A Consent Management Platform (CMP) is the technology layer that handles cookie consent collection, preference management, consent record storage, and signal propagation to downstream systems. Selecting the right CMP is critical for compliance with GDPR, ePrivacy, CCPA/CPRA, LGPD, and other regulations. The IAB Transparency and Consent Framework (TCF) v2.2 certification is a key differentiator for CMPs operating in the EU advertising ecosystem.

## Evaluation Criteria

### Category 1: Regulatory Compliance (Weight: 30%)

| Criterion | Description | Scoring |
|-----------|-------------|---------|
| TCF v2.2 Certification | CMP is registered with IAB Europe and passes compliance audits | Required for EU advertising |
| GDPR Compliance | Supports Art. 7 consent requirements, Art. 7(3) withdrawal, Art. 7(1) records | Mandatory for EU operations |
| CCPA/CPRA Support | Supports "Do Not Sell" opt-out, GPC signal detection, CPRA requirements | Required for US operations |
| LGPD Support | Brazilian data protection law consent requirements | Required for Brazil operations |
| GPC Support | Detects and honors Global Privacy Control (Sec-GPC: 1) signal | Required for CA, CO, CT, MT, TX, OR |
| CNIL Compliance | Equal prominence accept/reject, 6-month reconsent, no cookie walls | Required for French operations |
| Multi-Jurisdiction | Ability to apply different consent rules based on user location | Critical for global operations |
| Cookie Scanning | Automated scanning to detect and classify all cookies on the site | Important for completeness |

### Category 2: Technical Capabilities (Weight: 25%)
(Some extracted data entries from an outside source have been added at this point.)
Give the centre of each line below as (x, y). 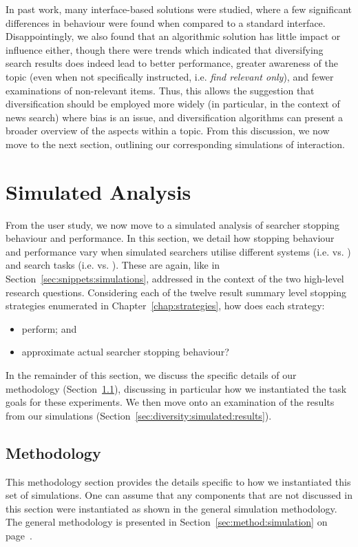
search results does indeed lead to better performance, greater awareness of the (172, 63)
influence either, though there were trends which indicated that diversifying (165, 49)
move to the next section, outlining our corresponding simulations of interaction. (175, 144)
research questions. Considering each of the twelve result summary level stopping (176, 292)
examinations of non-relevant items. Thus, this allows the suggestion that (160, 90)
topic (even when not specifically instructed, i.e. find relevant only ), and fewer (170, 76)
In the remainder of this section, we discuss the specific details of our (151, 375)
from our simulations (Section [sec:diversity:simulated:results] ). (139, 415)

| Criterion | Description | Scoring |
|-----------|-------------|---------|
| API Integration | RESTful API for consent state queries from backend systems | Critical for server-side enforcement |
| Tag Manager Integration | Native integration with Google Tag Manager, Tealium, Segment | Reduces implementation effort |
| SDK Availability | Mobile SDKs (iOS, Android) and server-side SDKs | Required for mobile apps |
| Performance | Page load impact (target: <100ms additional latency) | Critical for UX |
| Customization | UI customization (colors, layout, language, button text) | Important for brand consistency |
| A/B Testing | Built-in consent banner experimentation (within compliance boundaries) | Important for optimization |
| Geolocation | Accurate user location detection for jurisdiction-specific rules | Critical for multi-region |
| TC String Generation | Generates IAB TC String for ad tech ecosystem integration | Required for advertising |

### Category 3: Consent Record Management (Weight: 20%)
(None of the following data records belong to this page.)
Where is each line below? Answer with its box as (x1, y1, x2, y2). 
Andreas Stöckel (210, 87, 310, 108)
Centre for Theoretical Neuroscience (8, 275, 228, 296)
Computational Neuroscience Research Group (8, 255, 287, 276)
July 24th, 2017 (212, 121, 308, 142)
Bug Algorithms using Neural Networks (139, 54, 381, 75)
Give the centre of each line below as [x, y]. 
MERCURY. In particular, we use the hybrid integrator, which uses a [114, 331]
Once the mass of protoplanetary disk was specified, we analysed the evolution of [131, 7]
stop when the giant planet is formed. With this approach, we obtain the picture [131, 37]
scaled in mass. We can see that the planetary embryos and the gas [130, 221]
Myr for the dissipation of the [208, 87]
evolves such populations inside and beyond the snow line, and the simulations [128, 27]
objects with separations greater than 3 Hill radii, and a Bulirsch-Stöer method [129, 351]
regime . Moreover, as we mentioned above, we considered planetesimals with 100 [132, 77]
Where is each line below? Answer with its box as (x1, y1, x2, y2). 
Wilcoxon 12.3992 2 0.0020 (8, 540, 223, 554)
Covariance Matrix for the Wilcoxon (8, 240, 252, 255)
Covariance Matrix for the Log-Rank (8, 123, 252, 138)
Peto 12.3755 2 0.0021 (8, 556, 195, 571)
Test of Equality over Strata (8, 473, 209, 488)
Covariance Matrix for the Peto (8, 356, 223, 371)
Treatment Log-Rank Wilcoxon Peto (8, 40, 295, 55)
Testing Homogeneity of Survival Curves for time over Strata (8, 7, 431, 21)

| Criterion | Description | Scoring |
|-----------|-------------|---------|
| Consent Receipts | Generates audit-ready consent receipts per Art. 7(1) | Critical for compliance |
| Version Control | Tracks consent text versions with change history | Important for audit trail |
| Consent History | Full history per user (grants, withdrawals, re-consents) | Critical for DSAR support |
| Data Export | Export consent records in standard formats (JSON, CSV) | Important for portability |
| Retention Controls | Configurable consent record retention periods | Important for data minimization |
| Search and Query | Search consent records by user, purpose, date range | Important for DPA inquiries |
| Proof of Consent | Can generate evidence packages for regulatory inquiries | Critical for enforcement defense |

### Category 4: Reporting and Analytics (Weight: 15%)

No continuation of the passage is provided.